**Work instructions**
For the listing that follows, give again exactly the lines from the one with "Building an application" to the one with "Building a vocabulary", including both.

**Records provided**

--------------------------------------------------

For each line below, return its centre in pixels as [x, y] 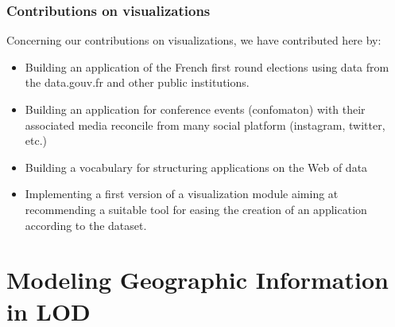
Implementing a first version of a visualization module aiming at [182, 194]
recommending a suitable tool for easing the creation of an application [196, 209]
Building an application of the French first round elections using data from [207, 66]
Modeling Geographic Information [197, 280]
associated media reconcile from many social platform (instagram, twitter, [205, 125]
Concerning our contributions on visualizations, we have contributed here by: [194, 40]
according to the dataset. [86, 225]
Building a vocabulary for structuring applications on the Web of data [196, 167]
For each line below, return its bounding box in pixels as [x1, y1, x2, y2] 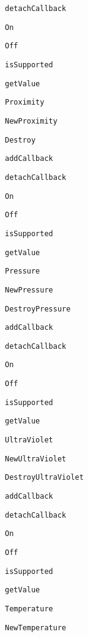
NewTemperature [5, 623, 67, 632]
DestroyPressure [5, 304, 71, 313]
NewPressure [5, 285, 53, 294]
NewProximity [5, 116, 57, 125]
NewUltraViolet [5, 454, 67, 463]
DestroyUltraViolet [5, 473, 84, 482]
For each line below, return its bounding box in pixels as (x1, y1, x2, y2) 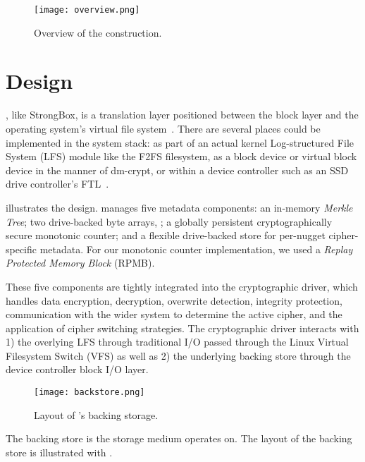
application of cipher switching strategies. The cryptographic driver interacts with (6, 320, 359, 335)
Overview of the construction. (34, 25, 162, 39)
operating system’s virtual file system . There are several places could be (6, 121, 321, 135)
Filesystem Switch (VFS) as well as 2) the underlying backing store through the (6, 348, 351, 363)
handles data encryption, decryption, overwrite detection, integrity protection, (6, 293, 342, 308)
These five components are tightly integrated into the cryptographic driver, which (6, 279, 358, 293)
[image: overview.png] (34, 5, 140, 15)
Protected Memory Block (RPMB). (6, 255, 155, 270)
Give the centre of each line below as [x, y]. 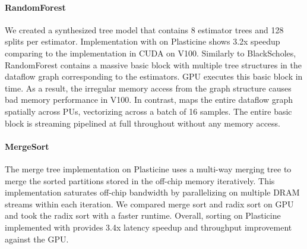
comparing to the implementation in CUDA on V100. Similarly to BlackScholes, [151, 53]
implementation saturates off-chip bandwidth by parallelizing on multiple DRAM [152, 192]
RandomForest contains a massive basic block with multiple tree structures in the [153, 64]
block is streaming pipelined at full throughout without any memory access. [143, 123]
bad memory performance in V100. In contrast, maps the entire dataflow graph [149, 100]
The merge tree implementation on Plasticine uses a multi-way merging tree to [148, 168]
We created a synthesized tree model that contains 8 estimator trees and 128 [144, 29]
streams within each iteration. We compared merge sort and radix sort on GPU [149, 204]

--------------------------------------------------

**Problem solution**
Building an application of the French first round elections using data from [207, 66]
Modeling Geographic Information [197, 280]
associated media reconcile from many social platform (instagram, twitter, [205, 125]
Concerning our contributions on visualizations, we have contributed here by: [194, 40]
according to the dataset. [86, 225]
Building a vocabulary for structuring applications on the Web of data [196, 167]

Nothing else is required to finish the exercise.